Supplied records: Begin

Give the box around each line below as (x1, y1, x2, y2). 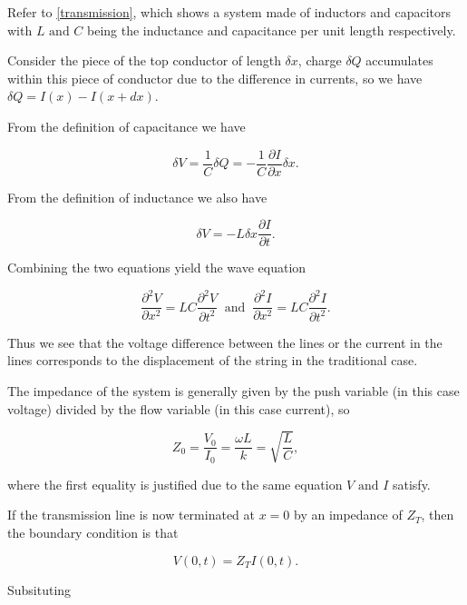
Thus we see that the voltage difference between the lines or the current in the (7, 332, 443, 352)
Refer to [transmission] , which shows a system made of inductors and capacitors (7, 3, 452, 21)
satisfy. (392, 474, 431, 493)
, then (421, 505, 454, 524)
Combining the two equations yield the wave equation (7, 258, 306, 277)
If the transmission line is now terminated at (7, 505, 255, 524)
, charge (297, 51, 342, 70)
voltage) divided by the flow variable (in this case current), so (7, 399, 350, 418)
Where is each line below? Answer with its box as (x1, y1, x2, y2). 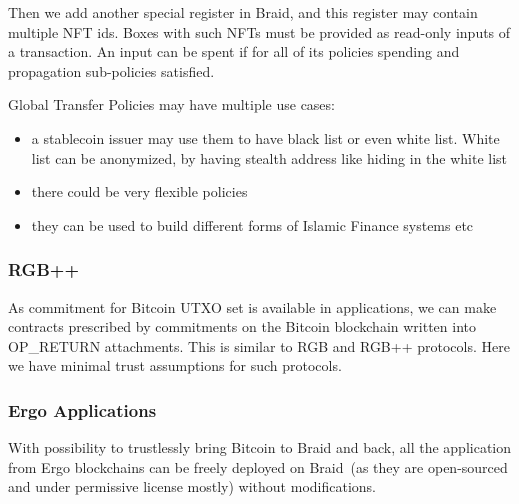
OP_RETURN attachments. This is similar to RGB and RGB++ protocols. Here (8, 335, 510, 356)
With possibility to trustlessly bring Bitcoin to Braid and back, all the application (8, 437, 512, 458)
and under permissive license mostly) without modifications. (8, 476, 376, 497)
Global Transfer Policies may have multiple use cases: (8, 94, 335, 115)
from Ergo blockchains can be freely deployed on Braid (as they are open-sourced (8, 456, 508, 477)
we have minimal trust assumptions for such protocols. (8, 355, 342, 376)
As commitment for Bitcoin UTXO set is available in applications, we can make (8, 296, 497, 317)
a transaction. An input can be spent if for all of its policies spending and (8, 41, 460, 62)
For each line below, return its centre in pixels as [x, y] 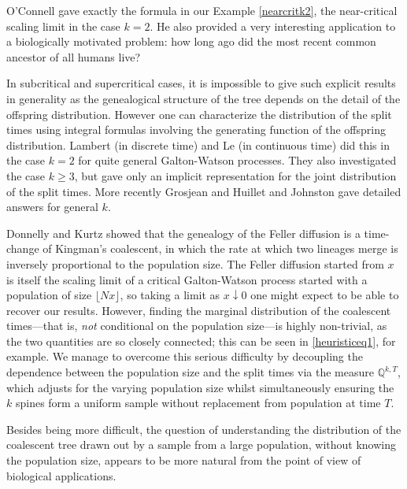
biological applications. [61, 475]
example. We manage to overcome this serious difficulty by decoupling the [185, 356]
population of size [49, 295]
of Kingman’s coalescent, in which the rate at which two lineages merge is [220, 248]
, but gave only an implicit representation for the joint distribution [235, 175]
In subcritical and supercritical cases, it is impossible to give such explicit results [201, 83]
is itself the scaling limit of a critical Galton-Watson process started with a [187, 279]
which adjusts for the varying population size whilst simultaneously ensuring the [200, 387]
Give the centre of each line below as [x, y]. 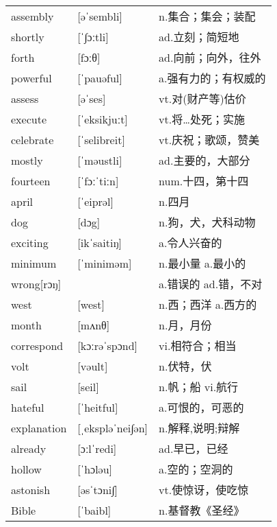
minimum [34, 263]
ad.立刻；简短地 [199, 37]
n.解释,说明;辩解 [199, 428]
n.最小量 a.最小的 [202, 263]
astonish [31, 489]
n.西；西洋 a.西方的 [208, 305]
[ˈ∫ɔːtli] [93, 36]
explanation [39, 428]
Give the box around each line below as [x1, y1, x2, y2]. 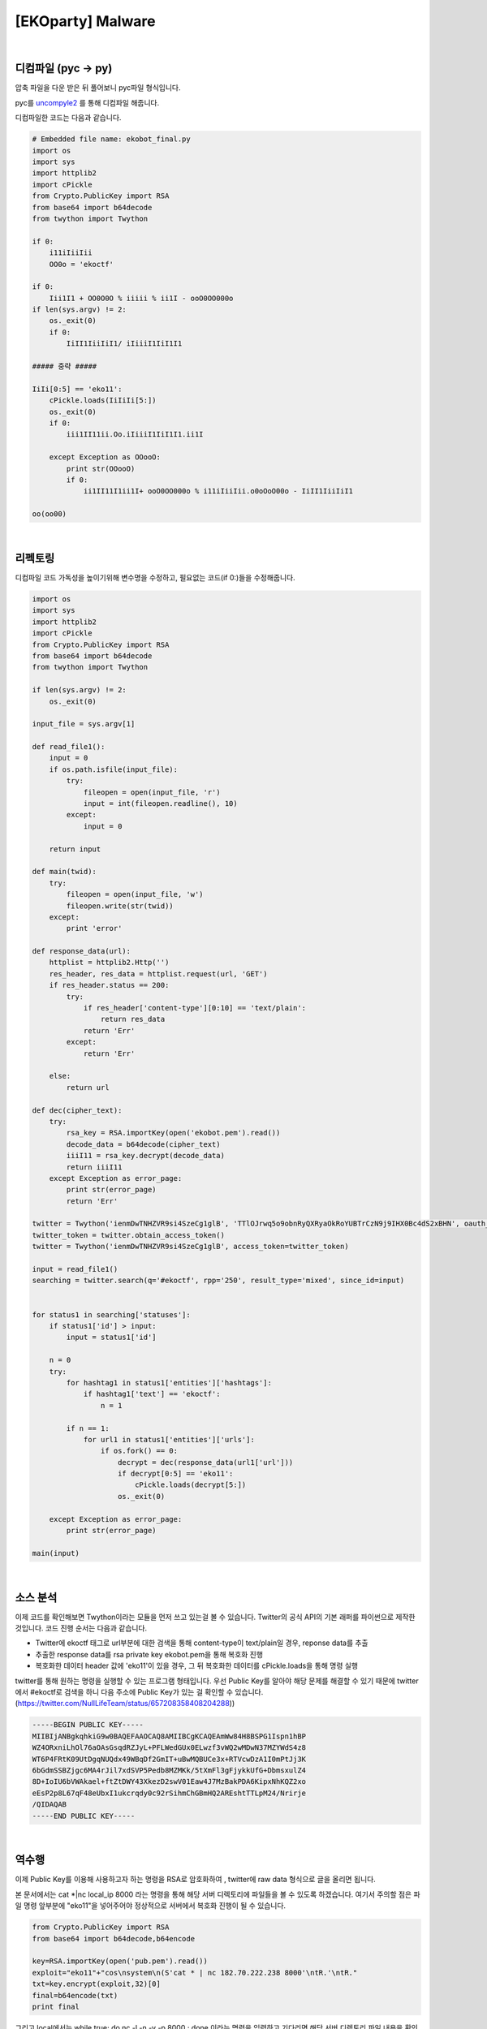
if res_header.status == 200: [49, 980, 170, 990]
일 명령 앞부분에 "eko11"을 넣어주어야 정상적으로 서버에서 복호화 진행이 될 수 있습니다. [15, 1901, 287, 1911]
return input [49, 844, 101, 854]
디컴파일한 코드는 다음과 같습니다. [15, 113, 122, 123]
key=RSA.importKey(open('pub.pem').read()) [32, 1957, 209, 1966]
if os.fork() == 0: [100, 1446, 179, 1456]
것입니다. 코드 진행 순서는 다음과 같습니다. [15, 1623, 148, 1633]
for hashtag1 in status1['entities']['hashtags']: [66, 1378, 272, 1387]
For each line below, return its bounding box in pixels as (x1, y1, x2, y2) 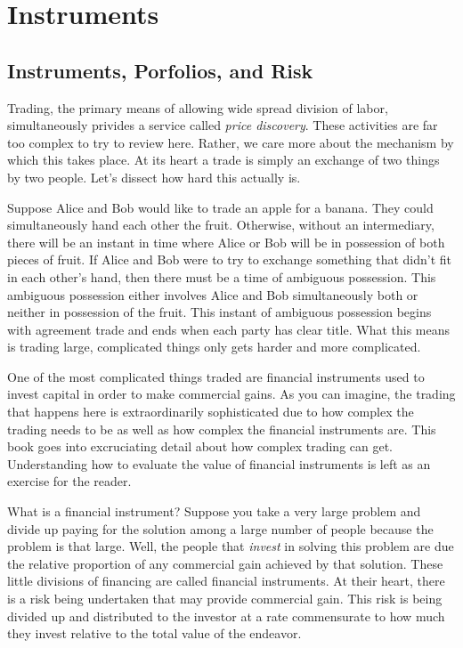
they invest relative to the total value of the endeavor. (7, 624, 302, 643)
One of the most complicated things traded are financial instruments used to (7, 367, 425, 385)
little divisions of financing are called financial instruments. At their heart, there (7, 571, 445, 590)
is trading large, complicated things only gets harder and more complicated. (7, 337, 421, 356)
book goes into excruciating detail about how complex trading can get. (7, 437, 394, 456)
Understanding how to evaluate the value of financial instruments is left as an (7, 454, 431, 473)
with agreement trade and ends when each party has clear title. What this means (7, 320, 451, 338)
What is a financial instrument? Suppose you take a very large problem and (7, 502, 421, 521)
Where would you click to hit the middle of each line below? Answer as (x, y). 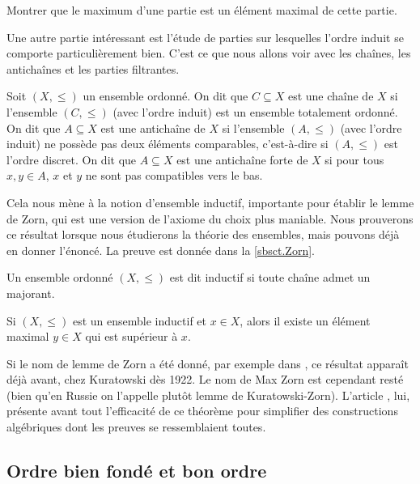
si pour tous (354, 159)
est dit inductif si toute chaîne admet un (270, 277)
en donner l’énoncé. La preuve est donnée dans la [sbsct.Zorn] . (161, 250)
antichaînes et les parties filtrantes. (93, 68)
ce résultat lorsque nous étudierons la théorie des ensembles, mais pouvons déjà (203, 234)
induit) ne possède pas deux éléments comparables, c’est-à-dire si (168, 144)
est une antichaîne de (153, 127)
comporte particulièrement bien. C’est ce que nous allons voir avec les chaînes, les (209, 53)
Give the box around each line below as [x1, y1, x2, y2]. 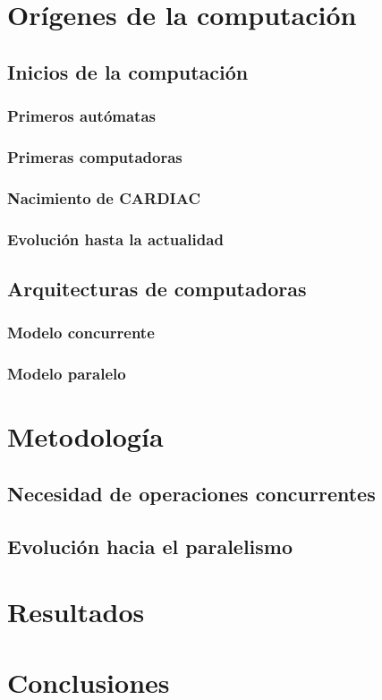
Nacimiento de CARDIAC [7, 186, 200, 209]
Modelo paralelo [7, 363, 126, 385]
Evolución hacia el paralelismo [7, 532, 293, 559]
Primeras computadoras [7, 145, 183, 167]
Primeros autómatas [7, 105, 156, 127]
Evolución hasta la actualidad [7, 227, 224, 250]
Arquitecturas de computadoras [7, 274, 307, 302]
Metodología [7, 418, 164, 455]

Supplied records: End

* **Your task**
Copy exactly the line that contains "Modelo paralelo [7, 363, 126, 385]" and every line after it, up to and including the last line of the records.

* **Response box**
Modelo paralelo [7, 363, 126, 385]
Evolución hacia el paralelismo [7, 532, 293, 559]
Primeras computadoras [7, 145, 183, 167]
Primeros autómatas [7, 105, 156, 127]
Evolución hasta la actualidad [7, 227, 224, 250]
Arquitecturas de computadoras [7, 274, 307, 302]
Metodología [7, 418, 164, 455]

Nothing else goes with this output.